As FC Yar Mohammad rushed to snatch the rifle and put his hand on the muzzle,
the petitioner fired a second shot which pierced Yar Mohammad’s palm.
A scuffle followed during which the petitioner was disrobed and his weapon, along
with a bandolier of bullets, was taken from him.
Issues of Law:
Whether the evidence supports the petitioner’s conviction under Sections 307 and
333 of the PPC.
The admissibility and weight of the petitioner’s own initial report (which admitted
that he fired four shots) and the fact that his weapon was recovered by the police.
Whether the conflicting evidence regarding who fired the revolver—specifically,
the differing accounts of eyewitnesses—affects the determination of guilt.
The availability of the plea of self-defense, given that the accused himself did not
specifically plead it.
Rationale Behind the Decision and Principle Upheld:
The Court held that the initial report by the petitioner, in which he admitted to
firing four shots, is a reliable piece of evidence.
The recovery of the loaded rifle from the petitioner further confirmed that he was
the one who fired the shots.
Although some witnesses later altered their statements, the Court found that the
consistent initial evidence should prevail.
The Court emphasized that if two interpretations of the incident are possible, the
one favorable to the accused must be adopted; however, in this case, the evidence
clearly pointed to the petitioner’s culpability.
It was also held that the plea of self-defense cannot be accepted unless it is
supported by clear, unequivocal evidence, which was absent here.
Outcome:
The Supreme Court dismissed the petition for special leave to appeal.

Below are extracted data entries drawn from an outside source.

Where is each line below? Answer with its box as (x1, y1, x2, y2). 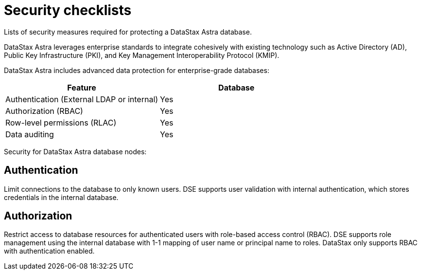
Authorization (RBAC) (5, 106, 83, 116)
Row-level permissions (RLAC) (5, 117, 117, 128)
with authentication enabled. (4, 247, 95, 256)
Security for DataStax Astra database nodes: (4, 147, 147, 156)
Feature (67, 82, 96, 92)
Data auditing (5, 129, 54, 139)
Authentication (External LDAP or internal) (5, 94, 158, 104)
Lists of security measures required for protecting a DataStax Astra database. (4, 27, 252, 36)
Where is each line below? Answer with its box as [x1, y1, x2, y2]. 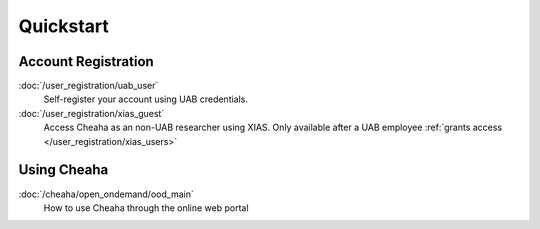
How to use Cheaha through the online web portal [43, 201, 249, 214]
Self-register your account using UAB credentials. [43, 93, 249, 105]
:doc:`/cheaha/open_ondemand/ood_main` [18, 188, 194, 200]
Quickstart [18, 15, 110, 37]
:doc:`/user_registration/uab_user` [18, 80, 159, 92]
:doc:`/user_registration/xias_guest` [18, 107, 165, 119]
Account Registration [18, 53, 154, 70]
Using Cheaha [18, 161, 109, 179]
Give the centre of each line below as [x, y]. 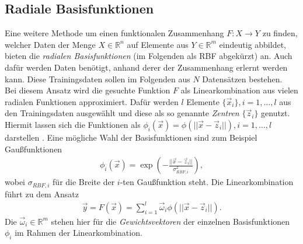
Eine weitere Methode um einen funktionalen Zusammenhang [114, 33]
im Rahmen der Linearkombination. [79, 233]
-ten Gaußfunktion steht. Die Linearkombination [207, 182]
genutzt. [276, 113]
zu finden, [280, 33]
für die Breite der [84, 182]
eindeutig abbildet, [252, 44]
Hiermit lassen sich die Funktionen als [73, 124]
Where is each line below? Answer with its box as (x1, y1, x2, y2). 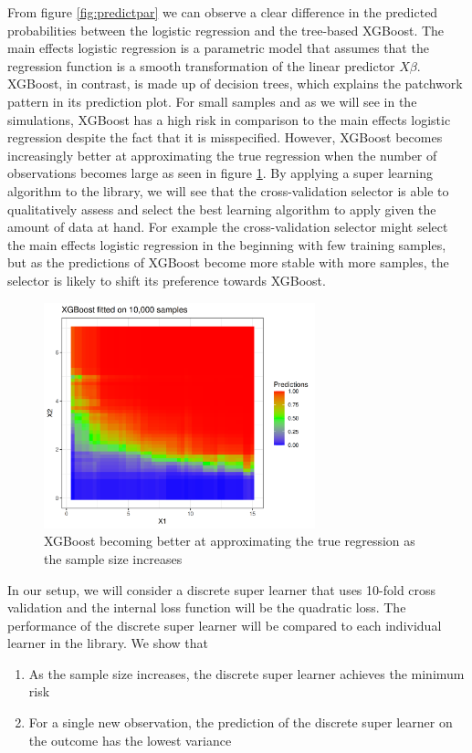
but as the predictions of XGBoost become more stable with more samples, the (7, 253, 449, 272)
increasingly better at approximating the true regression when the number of (7, 145, 437, 164)
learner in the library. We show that (7, 633, 208, 653)
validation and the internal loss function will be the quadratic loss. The (7, 598, 406, 617)
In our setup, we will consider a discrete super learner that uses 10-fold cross (7, 580, 436, 599)
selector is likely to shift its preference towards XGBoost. (7, 270, 326, 289)
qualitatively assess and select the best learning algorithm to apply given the (7, 199, 436, 218)
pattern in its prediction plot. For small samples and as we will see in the (7, 91, 417, 110)
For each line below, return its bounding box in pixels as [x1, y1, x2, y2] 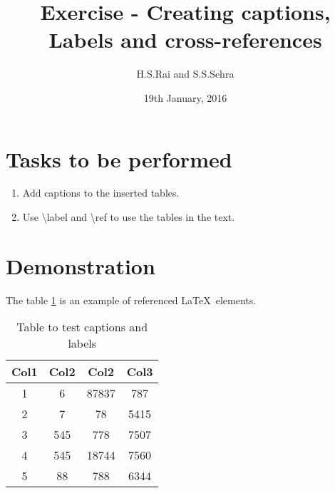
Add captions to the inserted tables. [22, 185, 180, 200]
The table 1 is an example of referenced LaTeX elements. [6, 292, 257, 307]
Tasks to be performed [6, 144, 232, 173]
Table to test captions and [16, 318, 148, 336]
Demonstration [6, 251, 155, 280]
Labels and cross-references [48, 25, 322, 54]
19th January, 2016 [143, 90, 227, 105]
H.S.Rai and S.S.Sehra [136, 66, 234, 81]
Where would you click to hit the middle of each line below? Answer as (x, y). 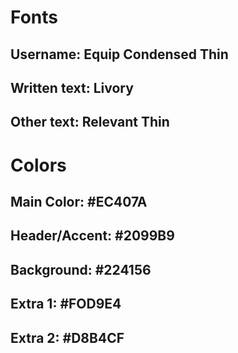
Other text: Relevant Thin (90, 122)
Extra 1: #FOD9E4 (66, 304)
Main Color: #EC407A (79, 201)
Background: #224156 (81, 269)
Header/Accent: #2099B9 (92, 236)
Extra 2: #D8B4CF (67, 337)
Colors (38, 165)
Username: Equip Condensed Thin (119, 54)
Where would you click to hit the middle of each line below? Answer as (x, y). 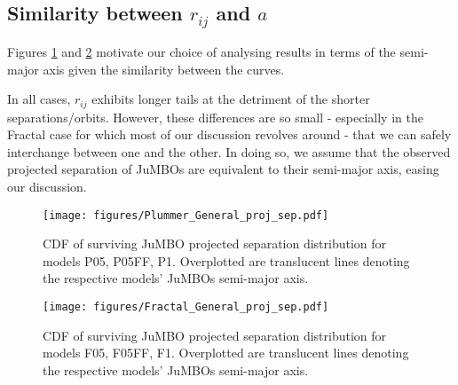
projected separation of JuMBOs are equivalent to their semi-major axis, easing (223, 169)
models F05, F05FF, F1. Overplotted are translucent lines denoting (226, 353)
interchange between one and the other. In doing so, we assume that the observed (229, 151)
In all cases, (39, 99)
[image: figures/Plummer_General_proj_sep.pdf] (186, 215)
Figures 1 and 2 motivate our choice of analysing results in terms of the (201, 51)
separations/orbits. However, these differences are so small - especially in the (215, 117)
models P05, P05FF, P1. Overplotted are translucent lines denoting (226, 260)

The conviction and sentence imposed under Sections 307 and 333 of the PPC were
upheld.
Gul Nawaz alias Gul Mowaz Vs. The State
The High Court was in our view also right in holding that repeated applications for bail
on the same facts did not lie in the High Court
The learned counsel for the petitioners argued that the case was one under Section 308 of
the PPC and thus bailable; however, the Court held that it was not for the High Court at
this stage to decide whether the offence was under Section 308 or Section 307.
Shihab Din v. The State
Injuries not a test of guilt. The rule "confirming" conviction of such accused who are
injured is "too frequently applied to the detriment of justice". Injuries are not a final test
of the guilt.
The Court noted that the High Court did not consider key questions. In cases like this, the
full details of the incident must be closely examined to determine each person's criminal
liability. Although the two injured witnesses are brothers of the injured person, mere
kinship does not make their testimony unreliable if their presence is clearly proven (as
shown by the injuries on Khamisa and Allah Ditta) and if the number of accused is
reasonable given the incident. Such witnesses deserve to be believed against a mere claim
of false implication by the accused. Furthermore, it is unjust to only convict those who
were injured; even capable fighters can escape without injury in a fair fight. In this case,
multiple lathi blow-marks on Khamisa and Allah Ditta, not consistently attributed to
others, support the belief that Nabi Bakhsh and Muhammad Bakhsh were responsible for
the injuries, even though the uninjured accused have escaped conviction.
Knife from dub. Knife taken out of dub by an accused at spur of moment. Death caused
by knife injuries an individual act. The companions may not be knowing that the other
man carried a knife. Therefore, section 34, PPC is not applicable.